If you’re using toString to send the command anyway, why mess with HSBType in the first place? Just use Shed_KDL_Colour.sendCommand('120, 80, 50') and Shed_KDL_Colour.sendCommand(0) ( or Shed_KDL_Colour.sendCommand('0') or Shed_KDL_Colour.sendCommand(OFF) which are all equivalent).

You only need to mess with HSBType directly when you need to do conversions. For example:

    val hsb = HSBType.fromRGB(120, 80, 50) // converts the RGB coordinates to HSB
    Shed_KDL_Colour.sendCommand(hsb.toString)

That’s a bug in the binding then (or possibly a misconfiguration). A Color Item can be commanded like a Switch (ON/OFF), a Dimmer (PercentType), or a Color (HSBType).

Because when you send a single number as a command to a Color Item it treats it as if the Item were a Dimmer. That’s by design. If you want to change the saturation you have to send all three values.

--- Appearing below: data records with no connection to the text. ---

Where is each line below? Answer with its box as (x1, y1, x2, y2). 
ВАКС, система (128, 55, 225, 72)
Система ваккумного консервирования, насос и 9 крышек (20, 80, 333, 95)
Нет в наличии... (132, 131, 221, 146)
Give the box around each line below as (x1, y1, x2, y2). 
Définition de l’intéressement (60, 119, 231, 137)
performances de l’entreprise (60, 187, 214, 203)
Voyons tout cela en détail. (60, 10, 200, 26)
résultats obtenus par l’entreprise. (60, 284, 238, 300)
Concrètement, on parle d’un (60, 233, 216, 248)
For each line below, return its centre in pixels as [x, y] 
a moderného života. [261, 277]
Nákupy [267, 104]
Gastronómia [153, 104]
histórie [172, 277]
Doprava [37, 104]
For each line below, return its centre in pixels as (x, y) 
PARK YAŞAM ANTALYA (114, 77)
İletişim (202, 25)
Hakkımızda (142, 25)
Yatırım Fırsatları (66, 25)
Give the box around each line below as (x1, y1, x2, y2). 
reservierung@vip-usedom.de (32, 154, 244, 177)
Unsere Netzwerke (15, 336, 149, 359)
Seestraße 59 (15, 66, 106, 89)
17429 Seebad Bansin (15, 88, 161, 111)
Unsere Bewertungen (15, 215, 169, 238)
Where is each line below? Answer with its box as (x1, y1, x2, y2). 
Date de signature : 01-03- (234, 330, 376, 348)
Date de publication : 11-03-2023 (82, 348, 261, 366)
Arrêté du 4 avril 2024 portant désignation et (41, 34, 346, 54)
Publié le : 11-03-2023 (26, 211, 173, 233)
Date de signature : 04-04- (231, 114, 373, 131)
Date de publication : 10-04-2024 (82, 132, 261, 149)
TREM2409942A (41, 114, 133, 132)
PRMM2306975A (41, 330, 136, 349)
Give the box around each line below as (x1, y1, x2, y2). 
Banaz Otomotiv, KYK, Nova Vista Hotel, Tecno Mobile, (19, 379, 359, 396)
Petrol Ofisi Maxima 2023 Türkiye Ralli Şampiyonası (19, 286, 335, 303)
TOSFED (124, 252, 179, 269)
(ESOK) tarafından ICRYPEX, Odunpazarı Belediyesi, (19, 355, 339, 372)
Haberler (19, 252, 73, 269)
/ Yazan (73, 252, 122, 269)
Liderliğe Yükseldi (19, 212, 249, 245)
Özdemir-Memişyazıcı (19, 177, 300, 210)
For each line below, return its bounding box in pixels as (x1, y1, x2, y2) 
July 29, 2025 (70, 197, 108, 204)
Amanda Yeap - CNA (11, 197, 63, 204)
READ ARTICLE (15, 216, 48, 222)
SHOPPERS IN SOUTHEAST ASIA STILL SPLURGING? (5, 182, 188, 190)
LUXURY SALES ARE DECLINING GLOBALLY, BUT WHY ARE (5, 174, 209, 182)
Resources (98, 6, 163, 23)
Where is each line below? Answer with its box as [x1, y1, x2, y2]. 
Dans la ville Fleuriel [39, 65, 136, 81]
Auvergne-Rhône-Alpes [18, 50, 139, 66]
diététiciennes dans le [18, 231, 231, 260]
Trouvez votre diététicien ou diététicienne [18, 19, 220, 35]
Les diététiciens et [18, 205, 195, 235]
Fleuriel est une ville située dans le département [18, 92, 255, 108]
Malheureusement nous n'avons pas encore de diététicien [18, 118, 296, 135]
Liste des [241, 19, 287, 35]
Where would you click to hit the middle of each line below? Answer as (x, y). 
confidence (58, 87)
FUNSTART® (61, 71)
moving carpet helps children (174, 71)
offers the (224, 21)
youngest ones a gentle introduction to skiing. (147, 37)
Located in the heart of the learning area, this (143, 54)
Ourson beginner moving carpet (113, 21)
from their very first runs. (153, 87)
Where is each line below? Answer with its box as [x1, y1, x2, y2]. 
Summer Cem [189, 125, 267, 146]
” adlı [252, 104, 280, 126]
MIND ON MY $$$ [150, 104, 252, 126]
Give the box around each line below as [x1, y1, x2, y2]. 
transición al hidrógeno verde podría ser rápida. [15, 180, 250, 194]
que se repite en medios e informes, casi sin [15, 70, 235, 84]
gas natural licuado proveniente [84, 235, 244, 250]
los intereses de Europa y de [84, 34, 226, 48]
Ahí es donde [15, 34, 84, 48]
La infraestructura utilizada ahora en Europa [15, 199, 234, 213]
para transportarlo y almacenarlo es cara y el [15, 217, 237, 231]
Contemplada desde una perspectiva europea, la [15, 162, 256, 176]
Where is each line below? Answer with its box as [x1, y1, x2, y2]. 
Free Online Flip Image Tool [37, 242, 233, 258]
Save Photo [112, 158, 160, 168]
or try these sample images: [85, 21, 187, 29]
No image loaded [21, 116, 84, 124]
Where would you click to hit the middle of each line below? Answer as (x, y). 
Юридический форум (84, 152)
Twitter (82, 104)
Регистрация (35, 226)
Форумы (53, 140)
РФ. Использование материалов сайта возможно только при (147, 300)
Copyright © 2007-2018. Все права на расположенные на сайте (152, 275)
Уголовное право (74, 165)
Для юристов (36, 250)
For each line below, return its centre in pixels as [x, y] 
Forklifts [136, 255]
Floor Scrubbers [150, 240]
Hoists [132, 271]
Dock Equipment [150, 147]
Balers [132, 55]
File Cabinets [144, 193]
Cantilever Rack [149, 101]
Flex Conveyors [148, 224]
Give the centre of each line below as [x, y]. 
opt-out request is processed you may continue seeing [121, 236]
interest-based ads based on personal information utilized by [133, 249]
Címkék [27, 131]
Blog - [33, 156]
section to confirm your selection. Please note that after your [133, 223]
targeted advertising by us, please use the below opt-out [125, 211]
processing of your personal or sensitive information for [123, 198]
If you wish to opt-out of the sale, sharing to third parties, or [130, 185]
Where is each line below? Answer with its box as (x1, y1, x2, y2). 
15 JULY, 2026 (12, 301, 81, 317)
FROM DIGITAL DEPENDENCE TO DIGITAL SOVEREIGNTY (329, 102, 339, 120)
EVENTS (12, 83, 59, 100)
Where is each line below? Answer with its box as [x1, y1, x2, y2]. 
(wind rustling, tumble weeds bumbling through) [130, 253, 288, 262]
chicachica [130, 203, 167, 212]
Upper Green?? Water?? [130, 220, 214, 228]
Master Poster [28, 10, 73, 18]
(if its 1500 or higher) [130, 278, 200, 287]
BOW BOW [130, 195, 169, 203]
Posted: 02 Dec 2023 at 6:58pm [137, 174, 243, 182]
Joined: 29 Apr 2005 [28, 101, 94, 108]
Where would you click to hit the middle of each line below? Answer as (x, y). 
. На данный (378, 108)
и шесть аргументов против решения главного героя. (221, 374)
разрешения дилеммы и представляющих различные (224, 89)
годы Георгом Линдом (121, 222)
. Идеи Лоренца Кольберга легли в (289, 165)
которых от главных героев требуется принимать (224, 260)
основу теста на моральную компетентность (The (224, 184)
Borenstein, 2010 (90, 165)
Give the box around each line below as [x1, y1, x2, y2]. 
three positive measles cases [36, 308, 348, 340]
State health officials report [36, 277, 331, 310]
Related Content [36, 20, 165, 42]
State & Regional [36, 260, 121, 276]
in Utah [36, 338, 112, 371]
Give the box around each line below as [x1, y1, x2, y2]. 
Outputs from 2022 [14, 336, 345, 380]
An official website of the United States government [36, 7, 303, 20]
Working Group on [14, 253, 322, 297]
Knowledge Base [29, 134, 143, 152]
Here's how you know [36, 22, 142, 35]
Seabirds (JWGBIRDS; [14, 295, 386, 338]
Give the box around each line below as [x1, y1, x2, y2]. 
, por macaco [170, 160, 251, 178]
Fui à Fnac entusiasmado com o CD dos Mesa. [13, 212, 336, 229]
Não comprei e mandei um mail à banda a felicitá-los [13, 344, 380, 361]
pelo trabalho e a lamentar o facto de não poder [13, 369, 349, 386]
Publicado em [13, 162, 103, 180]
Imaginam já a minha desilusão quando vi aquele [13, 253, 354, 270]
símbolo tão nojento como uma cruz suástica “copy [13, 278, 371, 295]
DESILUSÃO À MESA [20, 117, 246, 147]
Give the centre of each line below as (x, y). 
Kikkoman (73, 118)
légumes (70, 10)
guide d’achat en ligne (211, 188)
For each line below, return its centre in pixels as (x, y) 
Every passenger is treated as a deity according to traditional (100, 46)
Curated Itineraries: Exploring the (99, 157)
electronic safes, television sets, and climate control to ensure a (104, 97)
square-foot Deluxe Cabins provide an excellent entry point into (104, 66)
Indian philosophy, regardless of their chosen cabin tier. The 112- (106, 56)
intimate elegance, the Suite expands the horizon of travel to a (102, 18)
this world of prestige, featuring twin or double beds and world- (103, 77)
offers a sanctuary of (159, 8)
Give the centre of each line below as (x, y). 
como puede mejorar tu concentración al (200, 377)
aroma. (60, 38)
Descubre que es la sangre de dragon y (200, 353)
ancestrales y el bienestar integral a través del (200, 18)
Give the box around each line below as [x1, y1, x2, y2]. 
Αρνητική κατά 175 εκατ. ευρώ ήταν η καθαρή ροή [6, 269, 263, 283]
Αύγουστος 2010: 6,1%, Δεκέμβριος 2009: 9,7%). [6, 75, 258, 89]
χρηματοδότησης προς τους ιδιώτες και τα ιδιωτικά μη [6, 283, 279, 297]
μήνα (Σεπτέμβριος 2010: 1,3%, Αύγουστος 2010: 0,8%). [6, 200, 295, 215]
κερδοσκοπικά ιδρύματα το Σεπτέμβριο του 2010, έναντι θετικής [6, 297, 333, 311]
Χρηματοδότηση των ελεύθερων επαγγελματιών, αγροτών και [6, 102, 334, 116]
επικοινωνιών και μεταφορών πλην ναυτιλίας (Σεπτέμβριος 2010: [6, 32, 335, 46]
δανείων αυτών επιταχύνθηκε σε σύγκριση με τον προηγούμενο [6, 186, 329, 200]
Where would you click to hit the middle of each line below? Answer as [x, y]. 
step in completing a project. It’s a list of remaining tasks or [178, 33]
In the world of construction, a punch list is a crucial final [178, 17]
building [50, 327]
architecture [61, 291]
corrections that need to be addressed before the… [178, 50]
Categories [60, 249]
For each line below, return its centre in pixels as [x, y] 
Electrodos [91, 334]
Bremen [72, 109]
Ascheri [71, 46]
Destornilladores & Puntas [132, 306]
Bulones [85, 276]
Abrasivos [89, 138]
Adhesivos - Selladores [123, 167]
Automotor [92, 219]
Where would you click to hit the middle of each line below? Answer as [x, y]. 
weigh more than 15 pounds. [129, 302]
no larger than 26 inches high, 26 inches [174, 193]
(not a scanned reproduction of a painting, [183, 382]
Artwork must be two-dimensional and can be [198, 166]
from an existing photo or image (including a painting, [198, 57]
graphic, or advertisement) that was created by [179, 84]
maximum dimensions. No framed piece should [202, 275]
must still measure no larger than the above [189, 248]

I don’t know. I haven’t used Rules DLS in years and I don’t have Color Items in my system so don’t keep up with minor changes in how they behave. In all the other rules languages you always have to send it as a String.

Add a log statement to see if the problem is with the timer or the command itself.

No, that isn’t necessary. Something else is going wrong.

1 Like

:slight_smile: exactly my earlier point.
The example only worked with .toString.

And I have since tested the ON|OFF commands and they do work.


And for the rest of your post: thank you for the explanations; these are really helpful.